START Exercise input

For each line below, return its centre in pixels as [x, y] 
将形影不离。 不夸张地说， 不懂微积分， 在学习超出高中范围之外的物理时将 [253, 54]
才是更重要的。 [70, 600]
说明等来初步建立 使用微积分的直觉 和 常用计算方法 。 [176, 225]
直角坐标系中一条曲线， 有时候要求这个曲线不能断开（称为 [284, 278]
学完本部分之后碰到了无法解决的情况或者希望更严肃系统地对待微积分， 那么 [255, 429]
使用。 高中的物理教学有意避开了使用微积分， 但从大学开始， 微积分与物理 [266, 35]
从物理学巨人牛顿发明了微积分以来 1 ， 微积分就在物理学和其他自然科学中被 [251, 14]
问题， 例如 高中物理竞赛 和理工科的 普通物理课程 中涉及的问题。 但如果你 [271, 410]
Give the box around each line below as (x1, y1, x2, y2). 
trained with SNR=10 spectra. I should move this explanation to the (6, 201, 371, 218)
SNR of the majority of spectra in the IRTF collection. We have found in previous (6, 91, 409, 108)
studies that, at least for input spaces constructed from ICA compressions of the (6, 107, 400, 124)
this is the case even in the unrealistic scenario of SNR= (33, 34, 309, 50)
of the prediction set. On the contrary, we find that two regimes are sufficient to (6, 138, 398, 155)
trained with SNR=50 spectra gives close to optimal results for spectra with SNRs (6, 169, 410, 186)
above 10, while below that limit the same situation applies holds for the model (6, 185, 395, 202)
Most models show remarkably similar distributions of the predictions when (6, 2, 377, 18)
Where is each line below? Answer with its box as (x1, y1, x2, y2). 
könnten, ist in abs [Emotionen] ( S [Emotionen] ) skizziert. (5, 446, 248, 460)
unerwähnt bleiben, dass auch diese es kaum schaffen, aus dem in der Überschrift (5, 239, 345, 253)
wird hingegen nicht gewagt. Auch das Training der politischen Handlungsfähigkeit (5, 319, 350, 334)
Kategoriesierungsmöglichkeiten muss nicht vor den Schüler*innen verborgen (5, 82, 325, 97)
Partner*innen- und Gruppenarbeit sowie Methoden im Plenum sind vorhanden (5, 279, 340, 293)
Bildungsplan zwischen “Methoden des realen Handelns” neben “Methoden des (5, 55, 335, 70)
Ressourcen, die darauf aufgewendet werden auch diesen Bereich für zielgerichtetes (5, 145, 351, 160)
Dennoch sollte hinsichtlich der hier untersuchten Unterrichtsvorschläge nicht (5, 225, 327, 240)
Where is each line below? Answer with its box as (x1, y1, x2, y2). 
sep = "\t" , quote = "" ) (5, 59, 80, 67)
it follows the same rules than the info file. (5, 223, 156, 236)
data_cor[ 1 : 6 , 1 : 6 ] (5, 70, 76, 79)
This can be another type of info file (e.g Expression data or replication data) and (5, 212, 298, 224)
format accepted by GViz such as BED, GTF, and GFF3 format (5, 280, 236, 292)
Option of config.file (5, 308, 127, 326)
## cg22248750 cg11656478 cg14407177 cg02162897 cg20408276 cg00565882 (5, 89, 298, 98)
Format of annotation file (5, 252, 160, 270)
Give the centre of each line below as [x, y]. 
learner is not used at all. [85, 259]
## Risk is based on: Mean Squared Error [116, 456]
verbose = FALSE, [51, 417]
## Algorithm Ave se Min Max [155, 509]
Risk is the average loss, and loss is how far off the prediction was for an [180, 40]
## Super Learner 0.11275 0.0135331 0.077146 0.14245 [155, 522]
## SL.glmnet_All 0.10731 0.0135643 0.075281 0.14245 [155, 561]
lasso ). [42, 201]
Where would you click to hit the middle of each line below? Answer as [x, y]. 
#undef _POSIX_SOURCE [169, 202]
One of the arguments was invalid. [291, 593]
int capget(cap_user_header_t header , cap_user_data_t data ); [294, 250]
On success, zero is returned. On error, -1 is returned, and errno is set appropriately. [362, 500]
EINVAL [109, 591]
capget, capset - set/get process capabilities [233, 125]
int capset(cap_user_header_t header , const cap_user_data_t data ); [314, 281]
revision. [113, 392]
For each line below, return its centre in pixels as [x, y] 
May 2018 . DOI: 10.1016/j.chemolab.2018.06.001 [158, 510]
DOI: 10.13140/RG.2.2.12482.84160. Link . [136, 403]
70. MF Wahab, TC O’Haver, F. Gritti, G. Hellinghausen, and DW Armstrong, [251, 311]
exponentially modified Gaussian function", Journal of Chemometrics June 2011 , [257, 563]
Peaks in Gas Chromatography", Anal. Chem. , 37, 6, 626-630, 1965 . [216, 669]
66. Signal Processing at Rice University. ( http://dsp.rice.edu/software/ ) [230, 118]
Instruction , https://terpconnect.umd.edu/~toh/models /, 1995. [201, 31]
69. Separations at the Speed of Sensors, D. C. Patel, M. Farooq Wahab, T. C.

END Exercise input

**Required action**
The complete listing is to be repeated word for word.

**Answer box**
For each line below, return its centre in pixels as [x, y] 
将形影不离。 不夸张地说， 不懂微积分， 在学习超出高中范围之外的物理时将 [253, 54]
才是更重要的。 [70, 600]
说明等来初步建立 使用微积分的直觉 和 常用计算方法 。 [176, 225]
直角坐标系中一条曲线， 有时候要求这个曲线不能断开（称为 [284, 278]
学完本部分之后碰到了无法解决的情况或者希望更严肃系统地对待微积分， 那么 [255, 429]
使用。 高中的物理教学有意避开了使用微积分， 但从大学开始， 微积分与物理 [266, 35]
从物理学巨人牛顿发明了微积分以来 1 ， 微积分就在物理学和其他自然科学中被 [251, 14]
问题， 例如 高中物理竞赛 和理工科的 普通物理课程 中涉及的问题。 但如果你 [271, 410]
Give the box around each line below as (x1, y1, x2, y2). 
trained with SNR=10 spectra. I should move this explanation to the (6, 201, 371, 218)
SNR of the majority of spectra in the IRTF collection. We have found in previous (6, 91, 409, 108)
studies that, at least for input spaces constructed from ICA compressions of the (6, 107, 400, 124)
this is the case even in the unrealistic scenario of SNR= (33, 34, 309, 50)
of the prediction set. On the contrary, we find that two regimes are sufficient to (6, 138, 398, 155)
trained with SNR=50 spectra gives close to optimal results for spectra with SNRs (6, 169, 410, 186)
above 10, while below that limit the same situation applies holds for the model (6, 185, 395, 202)
Most models show remarkably similar distributions of the predictions when (6, 2, 377, 18)
Where is each line below? Answer with its box as (x1, y1, x2, y2). 
könnten, ist in abs [Emotionen] ( S [Emotionen] ) skizziert. (5, 446, 248, 460)
unerwähnt bleiben, dass auch diese es kaum schaffen, aus dem in der Überschrift (5, 239, 345, 253)
wird hingegen nicht gewagt. Auch das Training der politischen Handlungsfähigkeit (5, 319, 350, 334)
Kategoriesierungsmöglichkeiten muss nicht vor den Schüler*innen verborgen (5, 82, 325, 97)
Partner*innen- und Gruppenarbeit sowie Methoden im Plenum sind vorhanden (5, 279, 340, 293)
Bildungsplan zwischen “Methoden des realen Handelns” neben “Methoden des (5, 55, 335, 70)
Ressourcen, die darauf aufgewendet werden auch diesen Bereich für zielgerichtetes (5, 145, 351, 160)
Dennoch sollte hinsichtlich der hier untersuchten Unterrichtsvorschläge nicht (5, 225, 327, 240)
Where is each line below? Answer with its box as (x1, y1, x2, y2). 
sep = "\t" , quote = "" ) (5, 59, 80, 67)
it follows the same rules than the info file. (5, 223, 156, 236)
data_cor[ 1 : 6 , 1 : 6 ] (5, 70, 76, 79)
This can be another type of info file (e.g Expression data or replication data) and (5, 212, 298, 224)
format accepted by GViz such as BED, GTF, and GFF3 format (5, 280, 236, 292)
Option of config.file (5, 308, 127, 326)
## cg22248750 cg11656478 cg14407177 cg02162897 cg20408276 cg00565882 (5, 89, 298, 98)
Format of annotation file (5, 252, 160, 270)
Give the centre of each line below as [x, y]. 
learner is not used at all. [85, 259]
## Risk is based on: Mean Squared Error [116, 456]
verbose = FALSE, [51, 417]
## Algorithm Ave se Min Max [155, 509]
Risk is the average loss, and loss is how far off the prediction was for an [180, 40]
## Super Learner 0.11275 0.0135331 0.077146 0.14245 [155, 522]
## SL.glmnet_All 0.10731 0.0135643 0.075281 0.14245 [155, 561]
lasso ). [42, 201]
Where would you click to hit the middle of each line below? Answer as [x, y]. 
#undef _POSIX_SOURCE [169, 202]
One of the arguments was invalid. [291, 593]
int capget(cap_user_header_t header , cap_user_data_t data ); [294, 250]
On success, zero is returned. On error, -1 is returned, and errno is set appropriately. [362, 500]
EINVAL [109, 591]
capget, capset - set/get process capabilities [233, 125]
int capset(cap_user_header_t header , const cap_user_data_t data ); [314, 281]
revision. [113, 392]
For each line below, return its centre in pixels as [x, y] 
May 2018 . DOI: 10.1016/j.chemolab.2018.06.001 [158, 510]
DOI: 10.13140/RG.2.2.12482.84160. Link . [136, 403]
70. MF Wahab, TC O’Haver, F. Gritti, G. Hellinghausen, and DW Armstrong, [251, 311]
exponentially modified Gaussian function", Journal of Chemometrics June 2011 , [257, 563]
Peaks in Gas Chromatography", Anal. Chem. , 37, 6, 626-630, 1965 . [216, 669]
66. Signal Processing at Rice University. ( http://dsp.rice.edu/software/ ) [230, 118]
Instruction , https://terpconnect.umd.edu/~toh/models /, 1995. [201, 31]
69. Separations at the Speed of Sensors, D. C. Patel, M. Farooq Wahab, T. C.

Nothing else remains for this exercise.